Mar 30 19:10:03 j1-rsyncd rsyncd[4305]: bind() failed: Cannot assign requested address (address-family 2)
Mar 30 19:10:03 j1-rsyncd systemd[1]: Started fast remote file copy program daemon.
Mar 30 19:10:03 j1-rsyncd rsyncd[4305]: unable to bind any inbound sockets on port 873
Mar 30 19:10:03 j1-rsyncd systemd[1]: rsync.service: Main process exited, code=exited, status=10/n/a
Mar 30 19:10:03 j1-rsyncd rsyncd[4305]: rsync error: error in socket IO (code 10) at socket.c(545) [Receiver=3.2.3]
Mar 30 19:10:03 j1-rsyncd systemd[1]: rsync.service: Failed with result 'exit-code'.


This seems to be the norm for this type of systemd service (type=simple, type=exec), and looks like the most reliable way to have systemctl start detect immediately if the service failed or not would be to implement systemd's notify[1] mechanism in rsync.

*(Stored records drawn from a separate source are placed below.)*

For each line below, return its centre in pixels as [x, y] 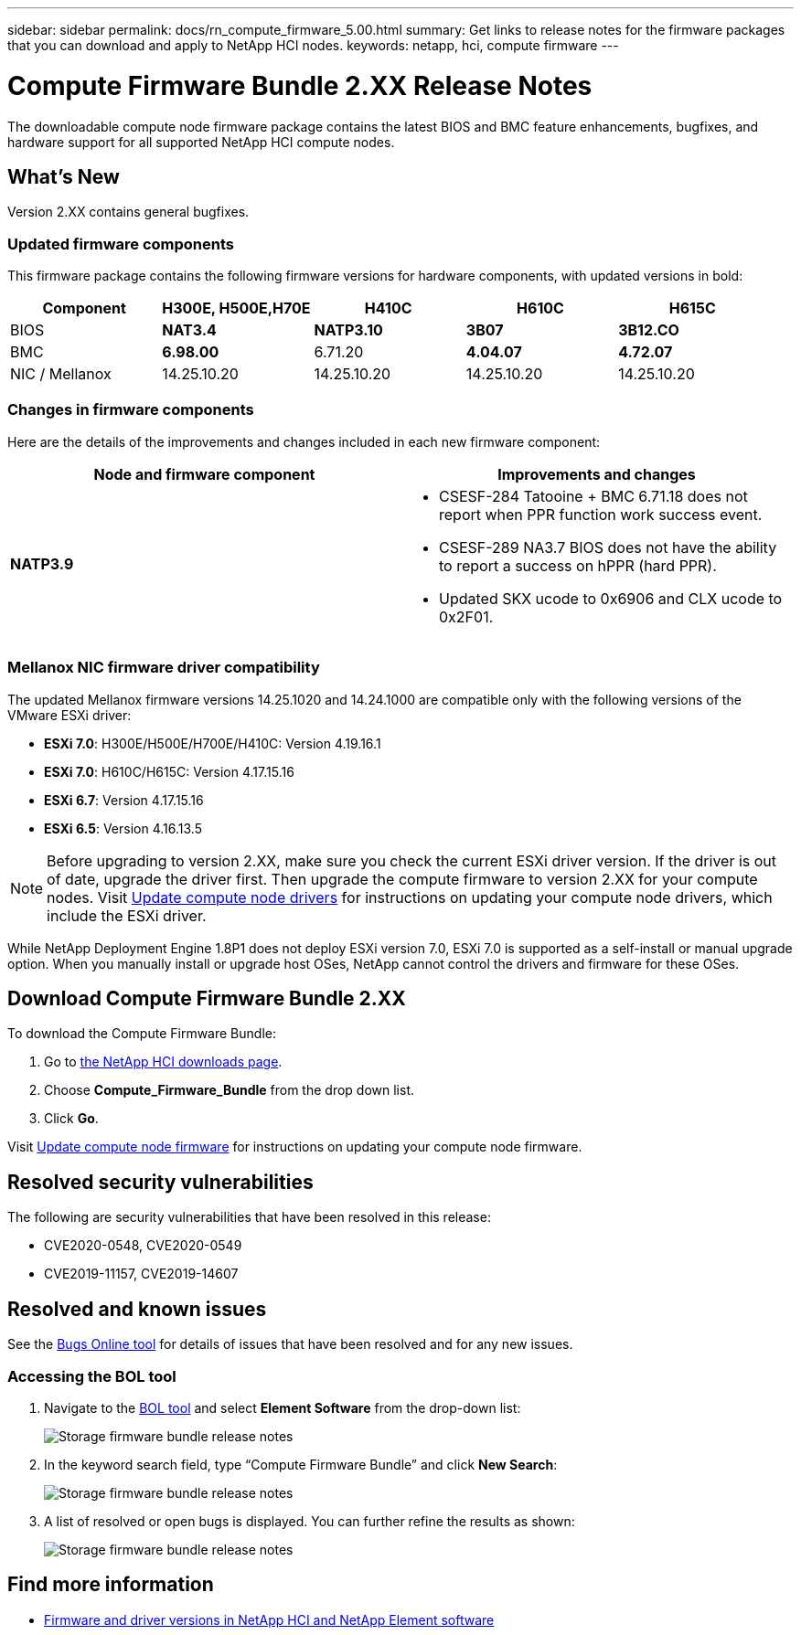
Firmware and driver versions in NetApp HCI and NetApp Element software [269, 1619]
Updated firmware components [121, 244]
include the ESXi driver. [127, 915]
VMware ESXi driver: [69, 715]
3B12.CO [649, 330]
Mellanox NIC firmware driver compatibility [164, 668]
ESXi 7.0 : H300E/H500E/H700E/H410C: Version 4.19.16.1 [213, 743]
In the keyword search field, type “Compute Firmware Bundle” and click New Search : [301, 1464]
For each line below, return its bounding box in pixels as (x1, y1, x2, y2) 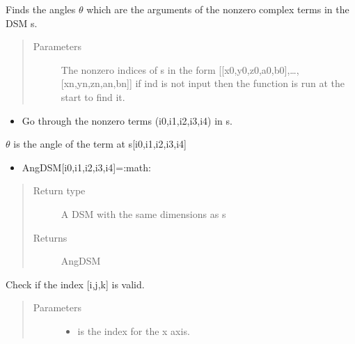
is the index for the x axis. (77, 323, 190, 338)
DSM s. (6, 15, 38, 30)
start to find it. (61, 89, 125, 104)
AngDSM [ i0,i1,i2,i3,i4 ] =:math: (22, 159, 151, 174)
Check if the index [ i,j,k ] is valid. (6, 276, 145, 291)
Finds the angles (6, 2, 76, 16)
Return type (33, 183, 86, 198)
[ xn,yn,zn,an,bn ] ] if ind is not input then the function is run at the (61, 76, 345, 91)
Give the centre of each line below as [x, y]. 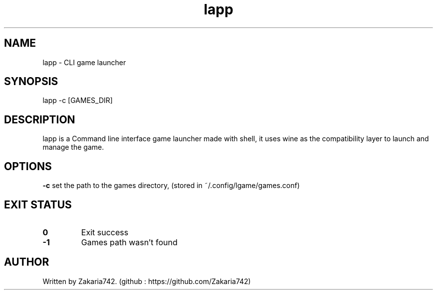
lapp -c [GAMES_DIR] [78, 100]
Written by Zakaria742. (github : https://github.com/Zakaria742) [147, 281]
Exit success [105, 232]
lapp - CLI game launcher [84, 62]
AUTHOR [27, 262]
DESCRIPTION [40, 119]
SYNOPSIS [31, 82]
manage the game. [73, 147]
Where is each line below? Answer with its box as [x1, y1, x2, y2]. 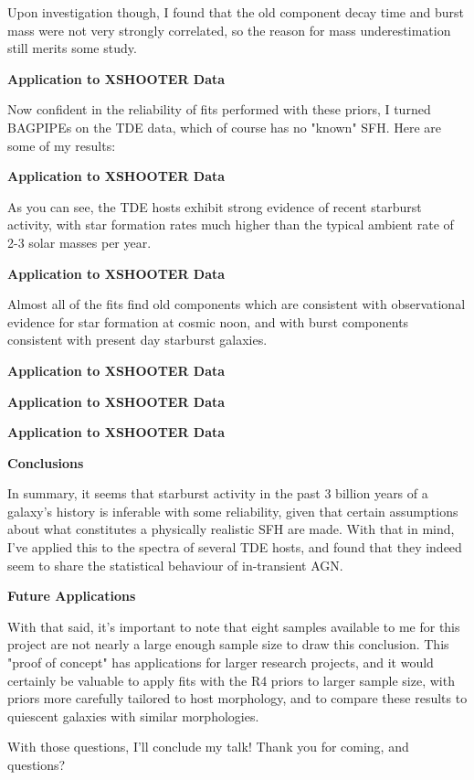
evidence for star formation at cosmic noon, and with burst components [7, 312, 409, 331]
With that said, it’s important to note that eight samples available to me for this [7, 616, 460, 636]
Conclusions [7, 453, 84, 472]
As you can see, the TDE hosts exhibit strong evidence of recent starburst [7, 197, 422, 216]
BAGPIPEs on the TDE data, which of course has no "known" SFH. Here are [7, 117, 442, 136]
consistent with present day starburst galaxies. [7, 330, 268, 349]
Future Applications [7, 586, 136, 605]
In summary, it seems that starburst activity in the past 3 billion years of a [7, 484, 428, 503]
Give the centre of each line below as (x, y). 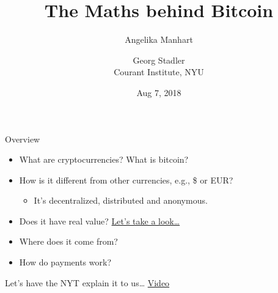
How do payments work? (65, 262)
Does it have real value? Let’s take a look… (100, 221)
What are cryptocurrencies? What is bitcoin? (104, 159)
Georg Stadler (159, 60)
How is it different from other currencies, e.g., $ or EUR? (126, 180)
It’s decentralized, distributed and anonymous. (121, 200)
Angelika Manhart (159, 39)
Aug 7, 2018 (159, 92)
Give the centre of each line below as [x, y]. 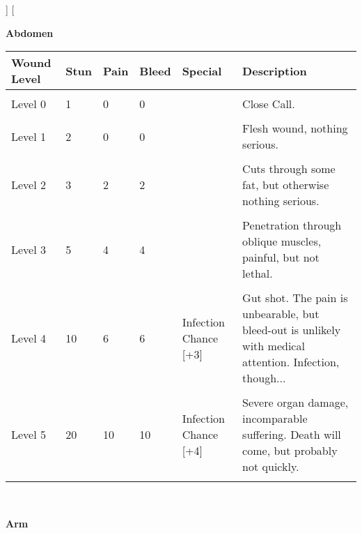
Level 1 [29, 136]
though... [264, 378]
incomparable [275, 419]
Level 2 [29, 185]
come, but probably [290, 451]
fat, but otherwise [286, 185]
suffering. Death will [292, 435]
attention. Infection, [291, 362]
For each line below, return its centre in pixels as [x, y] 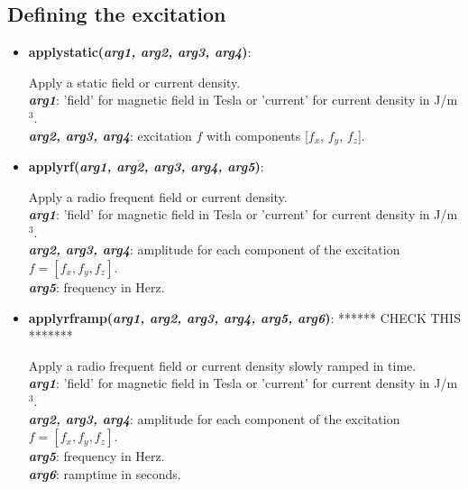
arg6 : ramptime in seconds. [105, 473]
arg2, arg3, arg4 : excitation [110, 135]
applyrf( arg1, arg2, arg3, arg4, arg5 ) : [146, 166]
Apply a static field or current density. [134, 82]
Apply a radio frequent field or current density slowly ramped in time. [222, 365]
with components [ [257, 135]
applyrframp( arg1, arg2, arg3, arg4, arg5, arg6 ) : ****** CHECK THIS [244, 317]
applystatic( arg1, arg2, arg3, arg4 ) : [140, 52]
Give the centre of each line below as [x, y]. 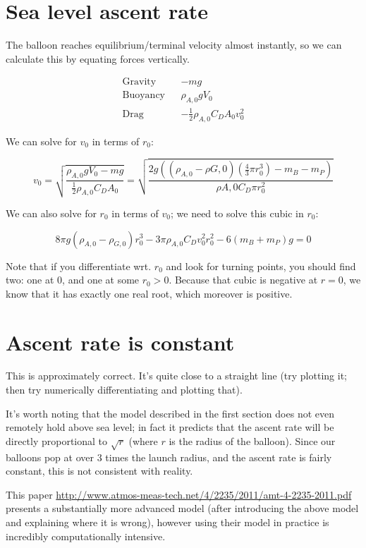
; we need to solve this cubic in [237, 213]
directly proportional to [57, 440]
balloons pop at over [50, 457]
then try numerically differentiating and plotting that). [124, 390]
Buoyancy [144, 96]
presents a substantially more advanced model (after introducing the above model [182, 508]
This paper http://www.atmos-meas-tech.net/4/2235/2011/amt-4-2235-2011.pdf [179, 494]
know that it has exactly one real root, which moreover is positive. [149, 293]
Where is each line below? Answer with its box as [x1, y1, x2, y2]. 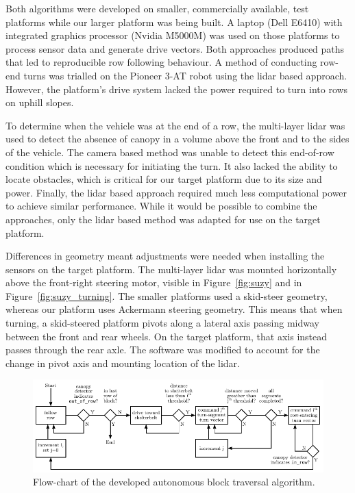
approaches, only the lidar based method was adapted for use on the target [5, 212, 321, 226]
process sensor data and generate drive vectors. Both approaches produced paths [5, 41, 345, 55]
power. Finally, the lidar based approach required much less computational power [5, 185, 347, 199]
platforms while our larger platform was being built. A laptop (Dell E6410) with [5, 14, 343, 29]
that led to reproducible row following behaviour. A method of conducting [5, 55, 317, 69]
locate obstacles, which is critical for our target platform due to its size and [5, 172, 322, 186]
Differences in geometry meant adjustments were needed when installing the [5, 249, 325, 263]
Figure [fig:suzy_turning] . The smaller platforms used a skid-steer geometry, [5, 288, 328, 303]
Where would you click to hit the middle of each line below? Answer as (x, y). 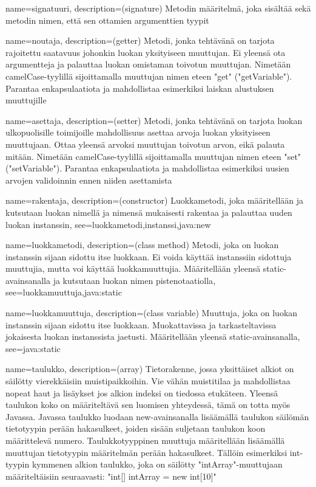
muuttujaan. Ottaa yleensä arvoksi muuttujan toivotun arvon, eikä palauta (145, 144)
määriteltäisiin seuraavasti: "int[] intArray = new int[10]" (111, 476)
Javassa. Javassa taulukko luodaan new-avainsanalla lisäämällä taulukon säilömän (157, 416)
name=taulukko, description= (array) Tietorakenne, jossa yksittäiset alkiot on (150, 369)
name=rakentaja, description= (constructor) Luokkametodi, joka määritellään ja (155, 200)
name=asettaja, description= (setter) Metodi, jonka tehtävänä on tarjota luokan (154, 120)
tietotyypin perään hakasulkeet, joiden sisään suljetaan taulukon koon (136, 428)
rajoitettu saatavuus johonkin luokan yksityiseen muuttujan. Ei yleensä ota (146, 52)
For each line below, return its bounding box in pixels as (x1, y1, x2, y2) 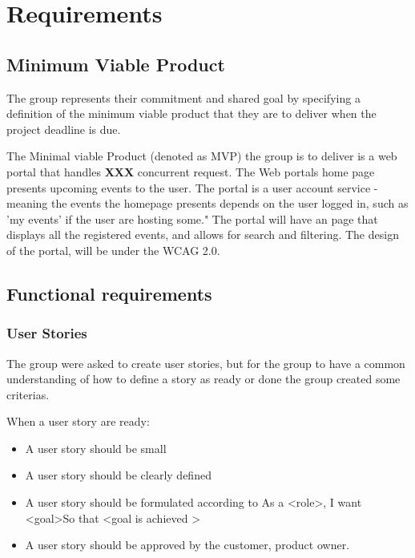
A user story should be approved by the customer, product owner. (25, 536, 350, 553)
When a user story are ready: (6, 413, 150, 430)
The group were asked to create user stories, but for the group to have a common (6, 354, 405, 371)
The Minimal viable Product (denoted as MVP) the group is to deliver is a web (6, 148, 397, 164)
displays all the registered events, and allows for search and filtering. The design (6, 226, 399, 243)
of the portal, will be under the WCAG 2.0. (6, 241, 220, 258)
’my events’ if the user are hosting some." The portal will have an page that (6, 210, 378, 227)
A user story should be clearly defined (25, 467, 212, 483)
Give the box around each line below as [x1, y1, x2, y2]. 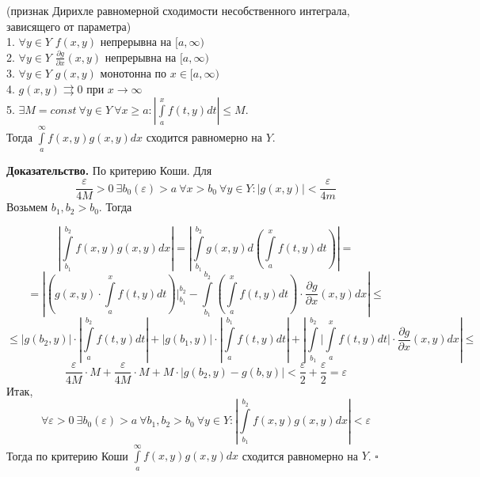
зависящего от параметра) [6, 17, 131, 34]
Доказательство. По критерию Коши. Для [6, 162, 212, 179]
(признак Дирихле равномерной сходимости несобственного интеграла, [6, 2, 350, 18]
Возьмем [6, 199, 48, 215]
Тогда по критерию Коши [6, 447, 128, 464]
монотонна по [100, 65, 167, 81]
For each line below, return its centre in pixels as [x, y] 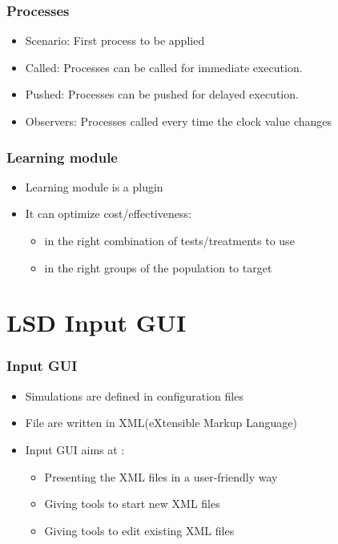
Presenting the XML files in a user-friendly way [161, 476]
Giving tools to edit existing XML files [139, 530]
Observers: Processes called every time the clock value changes [179, 121]
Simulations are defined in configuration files [134, 395]
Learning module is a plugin [94, 186]
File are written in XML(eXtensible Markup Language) [161, 423]
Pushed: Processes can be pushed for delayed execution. [162, 94]
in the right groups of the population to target [158, 267]
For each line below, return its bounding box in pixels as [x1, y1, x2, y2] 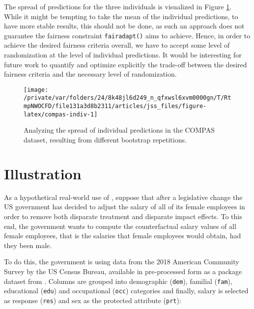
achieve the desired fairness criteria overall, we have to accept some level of [4, 40, 230, 50]
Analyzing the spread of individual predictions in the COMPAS [24, 125, 215, 135]
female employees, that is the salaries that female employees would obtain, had [4, 230, 241, 241]
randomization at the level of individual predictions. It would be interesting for [4, 50, 242, 60]
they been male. [4, 240, 52, 250]
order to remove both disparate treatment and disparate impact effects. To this [4, 211, 242, 221]
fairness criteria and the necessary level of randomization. [4, 69, 177, 79]
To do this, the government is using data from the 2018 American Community [4, 256, 239, 267]
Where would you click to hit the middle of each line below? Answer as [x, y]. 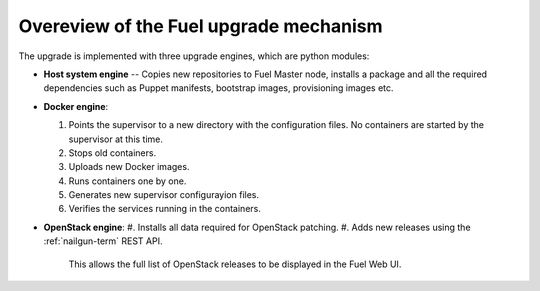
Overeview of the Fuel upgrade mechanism [201, 26]
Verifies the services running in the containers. [165, 209]
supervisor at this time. [116, 139]
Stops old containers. [112, 152]
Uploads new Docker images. [129, 167]
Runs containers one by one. [127, 181]
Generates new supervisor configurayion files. [164, 195]
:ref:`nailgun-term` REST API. [103, 241]
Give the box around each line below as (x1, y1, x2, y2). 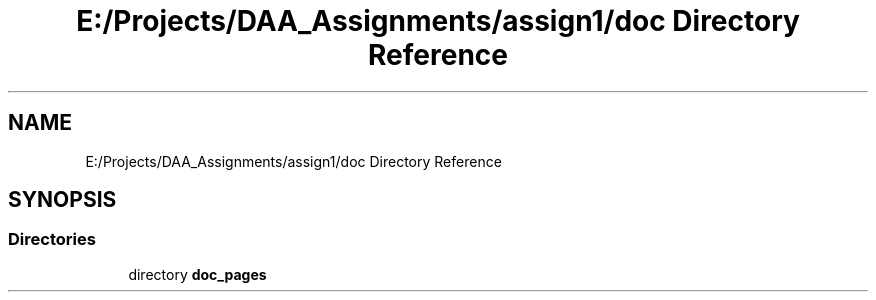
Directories (8, 229, 96, 250)
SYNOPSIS (8, 187, 117, 213)
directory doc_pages (128, 265, 267, 283)

Type=forking might be an alternative, but this timeout would have to be tuned:

root@j1-rsyncd:~# time systemctl start rsync
Job for rsync.service failed because a timeout was exceeded.
See "systemctl status rsync.service" and "journalctl -xeu rsync.service" for details.

real    1m30.246s


With TimeoutStartSec=5 in the unit file:

root@j1-rsyncd:~# time systemctl start rsync
Job for rsync.service failed because a timeout was exceeded.
See "systemctl status rsync.service" and "journalctl -xeu rsync.service" for details.

real    0m5.287s




1. https://www.freedesktop.org/software/systemd/man/sd_notify.html
Comment 4 Simon Deziel 2022-03-30 20:26:46 UTC
Since rsyncd exits with error code 10 ("Error in socket I/O") there are two possible ways to improve the systemd unit:

[Service]
...
RestartForceExitStatus=10

Or:

[Service]
...
Restart=on-failure


Both should help with late showing IPv6 address due to DAD taking time.
Comment 5 Simon Deziel 2022-04-11 16:35:37 UTC
The `Restart=on-failure` option was added in https://github.com/WayneD/rsync/commit/d41bb98c09bf0b999c4eee4e2125c7e5d0747ec4

This should paper over the problem of late showing IPv6 addresses due to DAD taking time.